### Records provided ###
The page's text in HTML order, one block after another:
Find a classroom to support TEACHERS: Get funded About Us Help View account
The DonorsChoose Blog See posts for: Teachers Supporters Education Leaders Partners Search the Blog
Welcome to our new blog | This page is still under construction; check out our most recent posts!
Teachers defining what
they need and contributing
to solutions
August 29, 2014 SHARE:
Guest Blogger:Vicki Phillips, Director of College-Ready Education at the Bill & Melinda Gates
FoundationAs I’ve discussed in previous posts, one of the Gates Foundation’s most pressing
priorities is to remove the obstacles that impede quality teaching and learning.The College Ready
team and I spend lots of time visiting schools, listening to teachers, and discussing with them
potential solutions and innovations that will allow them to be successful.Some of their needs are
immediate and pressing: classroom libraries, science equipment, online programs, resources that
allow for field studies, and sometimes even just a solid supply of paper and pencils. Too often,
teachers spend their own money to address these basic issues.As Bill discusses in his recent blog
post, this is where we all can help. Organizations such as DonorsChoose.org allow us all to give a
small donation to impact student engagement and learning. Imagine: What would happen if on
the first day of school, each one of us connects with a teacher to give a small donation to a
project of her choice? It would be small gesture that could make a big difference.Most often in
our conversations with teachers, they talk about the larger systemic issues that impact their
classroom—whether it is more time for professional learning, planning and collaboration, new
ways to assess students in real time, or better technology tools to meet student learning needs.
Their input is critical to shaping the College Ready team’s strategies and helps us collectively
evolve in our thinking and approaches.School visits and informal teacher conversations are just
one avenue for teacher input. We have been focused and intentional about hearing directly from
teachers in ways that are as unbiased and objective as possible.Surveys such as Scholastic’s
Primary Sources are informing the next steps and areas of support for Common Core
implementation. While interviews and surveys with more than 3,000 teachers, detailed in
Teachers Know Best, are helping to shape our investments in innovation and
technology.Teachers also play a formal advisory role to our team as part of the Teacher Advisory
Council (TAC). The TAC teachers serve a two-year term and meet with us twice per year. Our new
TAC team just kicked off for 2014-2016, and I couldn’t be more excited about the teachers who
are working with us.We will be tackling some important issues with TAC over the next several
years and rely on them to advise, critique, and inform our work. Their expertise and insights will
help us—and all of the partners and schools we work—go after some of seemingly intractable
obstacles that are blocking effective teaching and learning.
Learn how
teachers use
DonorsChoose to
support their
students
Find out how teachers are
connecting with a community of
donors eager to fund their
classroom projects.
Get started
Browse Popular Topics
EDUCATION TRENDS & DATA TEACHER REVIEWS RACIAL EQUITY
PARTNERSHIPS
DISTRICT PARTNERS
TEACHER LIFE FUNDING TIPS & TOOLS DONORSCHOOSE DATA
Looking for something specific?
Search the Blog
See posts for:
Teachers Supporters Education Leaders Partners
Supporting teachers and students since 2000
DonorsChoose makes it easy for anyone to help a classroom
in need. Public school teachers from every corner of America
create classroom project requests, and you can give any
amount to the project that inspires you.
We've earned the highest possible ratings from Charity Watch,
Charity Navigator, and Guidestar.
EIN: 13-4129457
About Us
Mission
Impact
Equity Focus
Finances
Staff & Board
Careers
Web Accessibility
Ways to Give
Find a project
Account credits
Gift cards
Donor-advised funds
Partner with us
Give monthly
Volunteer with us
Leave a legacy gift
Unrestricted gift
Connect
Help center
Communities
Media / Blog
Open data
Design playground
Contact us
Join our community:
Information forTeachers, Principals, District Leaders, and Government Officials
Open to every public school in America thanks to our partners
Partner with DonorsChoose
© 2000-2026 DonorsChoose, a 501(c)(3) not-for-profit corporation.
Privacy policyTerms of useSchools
###
» **Task prompt**:
Only the lines above from the line with "to solutions" to the line with "priorities is to", those two lines included, should be reproduced exactly.

» **Response to this exercise**:
to solutions
August 29, 2014 SHARE:
Guest Blogger:Vicki Phillips, Director of College-Ready Education at the Bill & Melinda Gates
FoundationAs I’ve discussed in previous posts, one of the Gates Foundation’s most pressing
priorities is to remove the obstacles that impede quality teaching and learning.The College Ready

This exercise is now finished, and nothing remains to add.